[Exercise aim] Using the records below, find every line that includes "mappings" and copy it.

--- Input records Enclosed Below ---

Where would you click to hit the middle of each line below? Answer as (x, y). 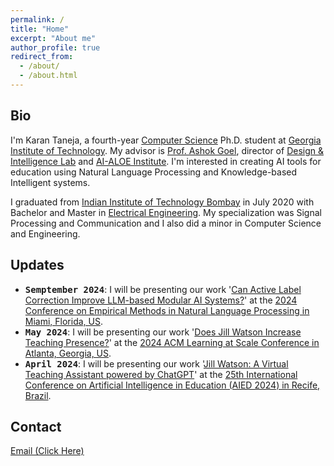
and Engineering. (45, 233)
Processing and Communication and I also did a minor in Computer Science (166, 223)
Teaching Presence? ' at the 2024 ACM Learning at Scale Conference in (172, 342)
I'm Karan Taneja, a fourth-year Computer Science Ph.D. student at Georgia (166, 140)
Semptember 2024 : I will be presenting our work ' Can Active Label (163, 289)
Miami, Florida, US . (64, 321)
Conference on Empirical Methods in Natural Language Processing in (167, 310)
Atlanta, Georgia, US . (68, 353)
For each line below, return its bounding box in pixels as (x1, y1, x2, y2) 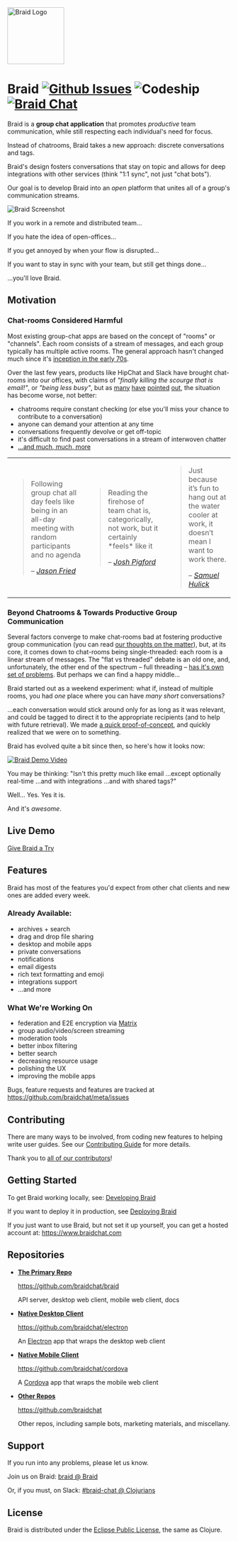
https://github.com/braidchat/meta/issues (7, 1093, 130, 1102)
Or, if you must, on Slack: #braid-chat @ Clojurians (7, 1486, 156, 1495)
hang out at (188, 492, 227, 502)
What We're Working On (7, 1002, 93, 1012)
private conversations (17, 947, 81, 956)
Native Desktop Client (17, 1309, 84, 1317)
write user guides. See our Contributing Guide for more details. (7, 1140, 191, 1148)
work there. (188, 554, 227, 564)
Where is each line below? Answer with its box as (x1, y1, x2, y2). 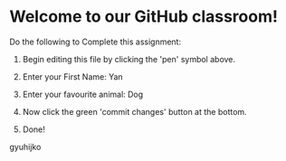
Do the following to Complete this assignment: (9, 36, 182, 47)
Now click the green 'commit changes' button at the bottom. (22, 106, 247, 117)
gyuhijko (9, 141, 42, 152)
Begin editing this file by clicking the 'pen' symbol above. (22, 53, 236, 64)
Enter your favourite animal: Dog (22, 89, 144, 99)
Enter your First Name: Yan (22, 71, 124, 82)
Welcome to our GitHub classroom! (9, 6, 279, 27)
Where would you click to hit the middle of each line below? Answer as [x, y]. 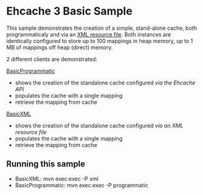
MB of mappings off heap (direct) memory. [60, 47]
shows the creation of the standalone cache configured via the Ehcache [105, 83]
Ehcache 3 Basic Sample [69, 11]
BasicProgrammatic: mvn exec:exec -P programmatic [82, 185]
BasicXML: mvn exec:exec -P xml [57, 179]
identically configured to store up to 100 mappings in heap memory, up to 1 [100, 41]
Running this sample [46, 164]
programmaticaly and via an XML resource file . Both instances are [89, 34]
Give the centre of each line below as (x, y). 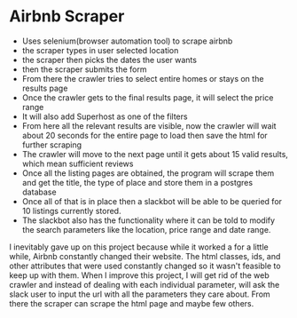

--- End of Enclosed Input records ---

[Task output]
MB of mappings off heap (direct) memory. [60, 47]
identically configured to store up to 100 mappings in heap memory, up to 1 [100, 41]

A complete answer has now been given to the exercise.